[Exercise instructions] Copy word for word the lines of the records below, beginning at the one with "Give the centre of each line below as [x, y]." and finishing at the one with "Mackie) and American, agnostic", ends included, but none of the pictures.
***** Available data
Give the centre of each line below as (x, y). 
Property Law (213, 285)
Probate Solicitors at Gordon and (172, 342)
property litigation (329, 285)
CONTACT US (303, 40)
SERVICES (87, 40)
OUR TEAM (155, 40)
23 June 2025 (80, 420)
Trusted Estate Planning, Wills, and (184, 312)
**********
***** Available data
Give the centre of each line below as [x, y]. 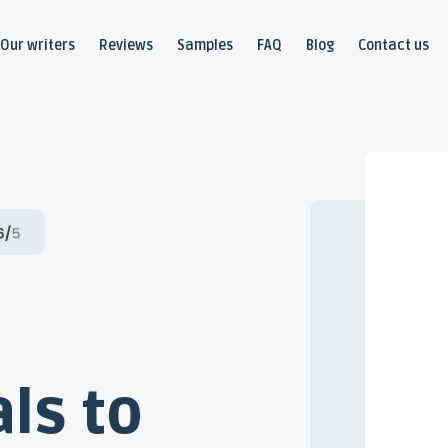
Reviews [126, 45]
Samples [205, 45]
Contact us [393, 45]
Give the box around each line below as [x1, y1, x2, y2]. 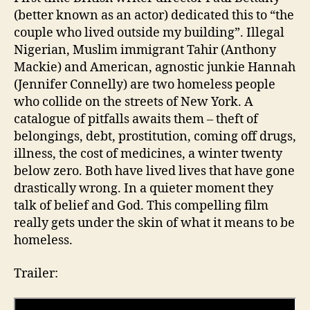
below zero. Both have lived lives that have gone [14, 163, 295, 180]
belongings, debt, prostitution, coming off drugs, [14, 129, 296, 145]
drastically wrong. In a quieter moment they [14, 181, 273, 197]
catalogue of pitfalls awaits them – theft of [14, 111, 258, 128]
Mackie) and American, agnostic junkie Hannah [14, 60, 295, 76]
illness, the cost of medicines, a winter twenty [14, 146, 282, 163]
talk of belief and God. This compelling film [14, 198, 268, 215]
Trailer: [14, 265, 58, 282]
**********
[Result of the task]
Give the centre of each line below as [x, y]. 
Reviews [126, 45]
Samples [205, 45]
Contact us [393, 45]
Give the box around each line below as [x1, y1, x2, y2]. 
below zero. Both have lived lives that have gone [14, 163, 295, 180]
belongings, debt, prostitution, coming off drugs, [14, 129, 296, 145]
drastically wrong. In a quieter moment they [14, 181, 273, 197]
catalogue of pitfalls awaits them – theft of [14, 111, 258, 128]
Mackie) and American, agnostic junkie Hannah [14, 60, 295, 76]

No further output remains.